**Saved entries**
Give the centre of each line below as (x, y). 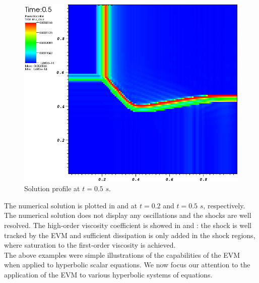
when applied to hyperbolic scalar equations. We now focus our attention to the (127, 265)
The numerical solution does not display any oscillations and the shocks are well (128, 215)
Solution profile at (52, 188)
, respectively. (224, 205)
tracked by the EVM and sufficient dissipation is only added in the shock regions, (130, 235)
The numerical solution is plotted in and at (71, 205)
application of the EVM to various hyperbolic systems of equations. (108, 274)
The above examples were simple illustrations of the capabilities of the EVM (122, 254)
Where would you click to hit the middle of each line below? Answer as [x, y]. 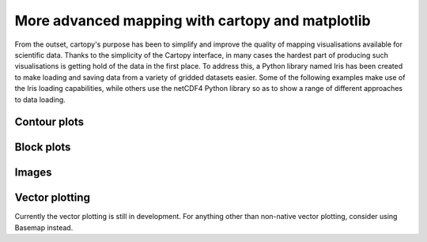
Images [33, 173]
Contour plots [49, 122]
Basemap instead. [44, 227]
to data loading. [40, 100]
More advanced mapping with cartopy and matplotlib [193, 21]
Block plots [43, 147]
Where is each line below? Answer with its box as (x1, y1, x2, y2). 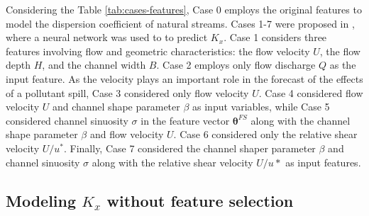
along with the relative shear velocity (92, 154, 253, 169)
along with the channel (250, 113, 351, 127)
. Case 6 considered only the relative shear (173, 127, 358, 142)
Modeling (6, 189, 77, 211)
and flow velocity (89, 127, 164, 142)
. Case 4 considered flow (258, 85, 363, 100)
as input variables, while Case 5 (192, 99, 330, 114)
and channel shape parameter (52, 99, 180, 114)
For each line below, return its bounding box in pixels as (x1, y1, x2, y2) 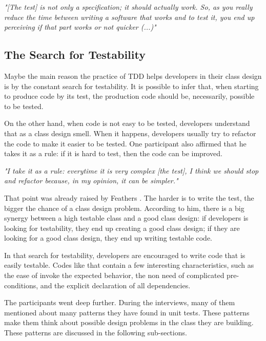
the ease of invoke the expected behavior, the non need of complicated (4, 270, 224, 281)
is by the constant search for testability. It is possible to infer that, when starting (4, 80, 259, 91)
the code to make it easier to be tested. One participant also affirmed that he (4, 138, 247, 148)
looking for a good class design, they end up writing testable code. (4, 232, 213, 243)
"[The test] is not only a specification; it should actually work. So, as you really (4, 2, 253, 12)
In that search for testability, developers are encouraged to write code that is (4, 249, 245, 260)
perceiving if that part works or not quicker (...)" (4, 22, 156, 32)
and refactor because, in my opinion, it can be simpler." (4, 175, 178, 186)
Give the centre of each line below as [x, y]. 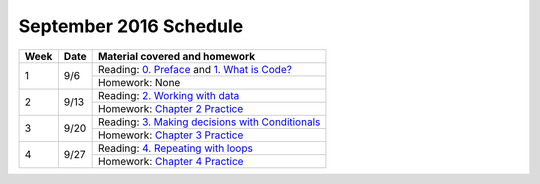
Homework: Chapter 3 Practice [170, 135]
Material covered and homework [176, 56]
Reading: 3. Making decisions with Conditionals [209, 122]
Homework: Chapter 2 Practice [170, 108]
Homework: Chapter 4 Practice [170, 161]
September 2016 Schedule [131, 26]
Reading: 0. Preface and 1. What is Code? [194, 69]
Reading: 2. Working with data [168, 95]
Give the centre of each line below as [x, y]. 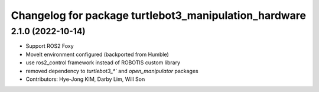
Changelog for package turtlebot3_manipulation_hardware [159, 15]
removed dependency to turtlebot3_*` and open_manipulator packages [112, 71]
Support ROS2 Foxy [50, 46]
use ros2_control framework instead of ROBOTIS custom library [103, 63]
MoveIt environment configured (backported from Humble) [97, 54]
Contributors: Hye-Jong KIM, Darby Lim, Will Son [85, 79]
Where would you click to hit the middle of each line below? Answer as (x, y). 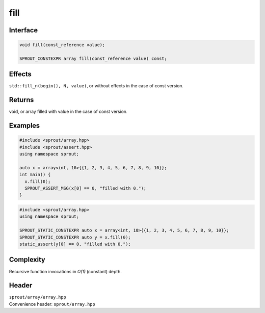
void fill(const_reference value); (62, 45)
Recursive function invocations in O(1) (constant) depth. (66, 271)
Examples (25, 126)
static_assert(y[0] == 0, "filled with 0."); (75, 244)
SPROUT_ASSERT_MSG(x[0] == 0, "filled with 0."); (86, 188)
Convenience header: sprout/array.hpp (52, 304)
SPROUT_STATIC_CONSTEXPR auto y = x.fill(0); (75, 237)
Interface (23, 30)
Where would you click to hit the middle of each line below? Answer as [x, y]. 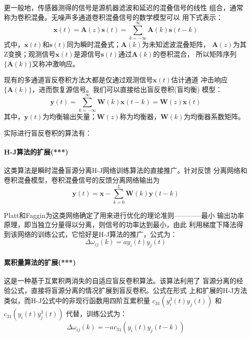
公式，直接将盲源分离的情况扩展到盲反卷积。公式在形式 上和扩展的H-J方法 [129, 290]
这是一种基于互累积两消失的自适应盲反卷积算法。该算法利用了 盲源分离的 [120, 281]
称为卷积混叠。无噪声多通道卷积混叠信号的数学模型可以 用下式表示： [113, 17]
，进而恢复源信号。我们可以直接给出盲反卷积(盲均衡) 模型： [127, 89]
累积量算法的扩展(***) [40, 262]
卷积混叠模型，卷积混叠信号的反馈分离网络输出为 [82, 179]
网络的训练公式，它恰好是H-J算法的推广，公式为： [97, 234]
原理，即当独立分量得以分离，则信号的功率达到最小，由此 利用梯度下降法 [120, 224]
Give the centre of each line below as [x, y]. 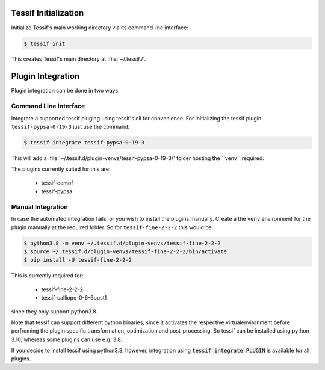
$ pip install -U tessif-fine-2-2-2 [78, 260]
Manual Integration [40, 206]
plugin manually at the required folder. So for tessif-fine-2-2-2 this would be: [112, 227]
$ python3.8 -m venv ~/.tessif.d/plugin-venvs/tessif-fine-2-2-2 [122, 243]
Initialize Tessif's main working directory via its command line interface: [100, 28]
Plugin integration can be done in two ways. [65, 91]
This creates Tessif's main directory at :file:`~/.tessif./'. [79, 59]
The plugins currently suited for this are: [61, 169]
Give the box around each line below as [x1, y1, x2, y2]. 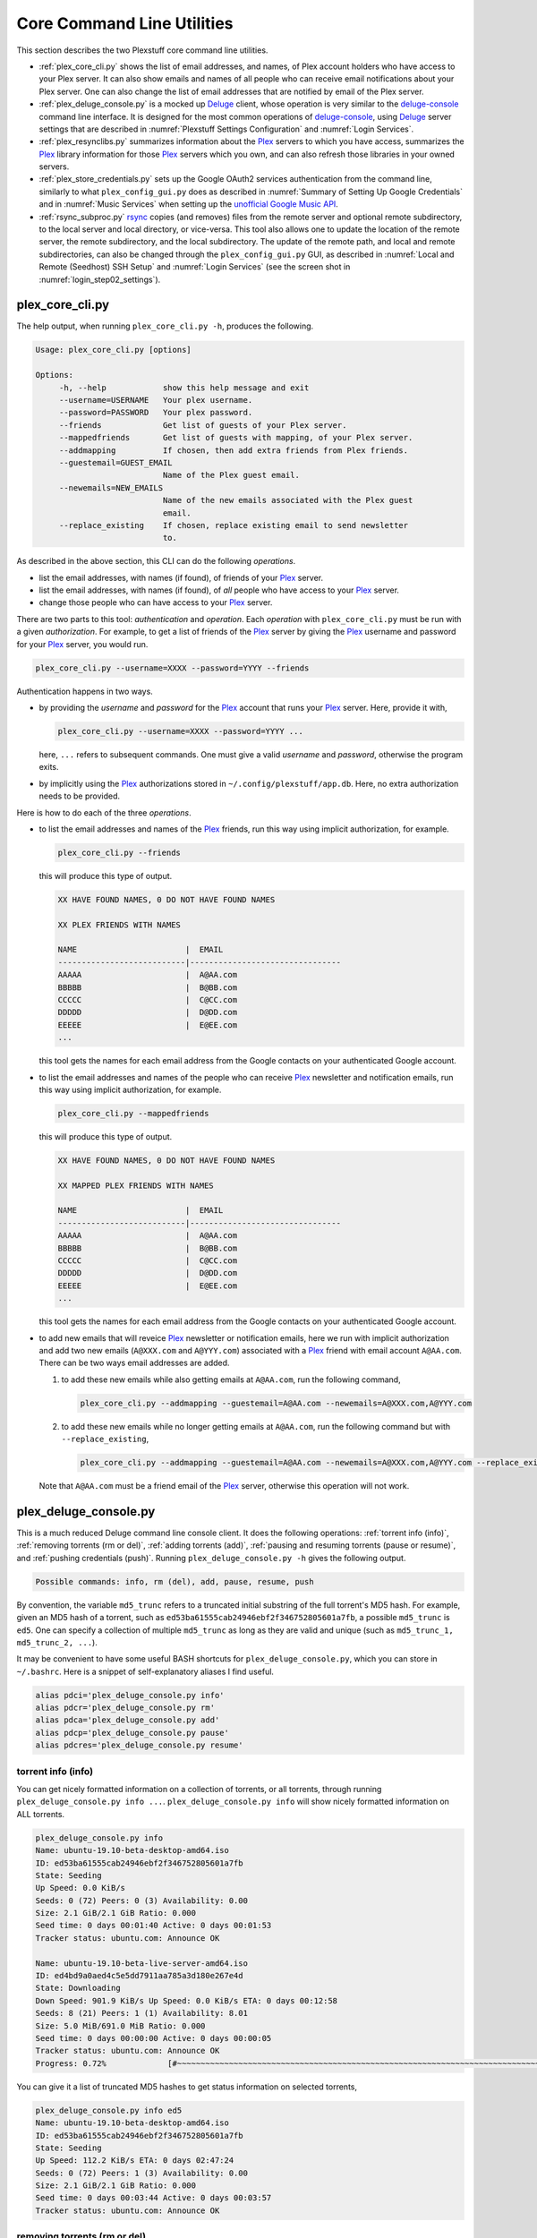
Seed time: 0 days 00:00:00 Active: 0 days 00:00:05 [35, 2033, 272, 2043]
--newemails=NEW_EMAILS [58, 483, 164, 492]
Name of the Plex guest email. [162, 470, 300, 481]
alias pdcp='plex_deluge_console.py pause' [35, 1728, 230, 1738]
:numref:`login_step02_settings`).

**The problem**
Retype word for word the span of lines above that begins with the line containing "称为卷积混叠。无噪声多通道卷积混叠信号的数学模型可以 用下式表示： [113, 17]" and ends with the last line of the records; skip all pictures.

**Reply**
称为卷积混叠。无噪声多通道卷积混叠信号的数学模型可以 用下式表示： [113, 17]
，进而恢复源信号。我们可以直接给出盲反卷积(盲均衡) 模型： [127, 89]
累积量算法的扩展(***) [40, 262]
卷积混叠模型，卷积混叠信号的反馈分离网络输出为 [82, 179]
网络的训练公式，它恰好是H-J算法的推广，公式为： [97, 234]
原理，即当独立分量得以分离，则信号的功率达到最小，由此 利用梯度下降法 [120, 224]
Give the centre of each line below as [x, y]. 
$ pip install -U tessif-fine-2-2-2 [78, 260]
Manual Integration [40, 206]
plugin manually at the required folder. So for tessif-fine-2-2-2 this would be: [112, 227]
$ python3.8 -m venv ~/.tessif.d/plugin-venvs/tessif-fine-2-2-2 [122, 243]
Initialize Tessif's main working directory via its command line interface: [100, 28]
Plugin integration can be done in two ways. [65, 91]
This creates Tessif's main directory at :file:`~/.tessif./'. [79, 59]
The plugins currently suited for this are: [61, 169]
Give the box around each line below as [x1, y1, x2, y2]. 
Seed time: 0 days 00:00:00 Active: 0 days 00:00:05 [35, 2033, 272, 2043]
--newemails=NEW_EMAILS [58, 483, 164, 492]
Name of the Plex guest email. [162, 470, 300, 481]
alias pdcp='plex_deluge_console.py pause' [35, 1728, 230, 1738]
:numref:`login_step02_settings`).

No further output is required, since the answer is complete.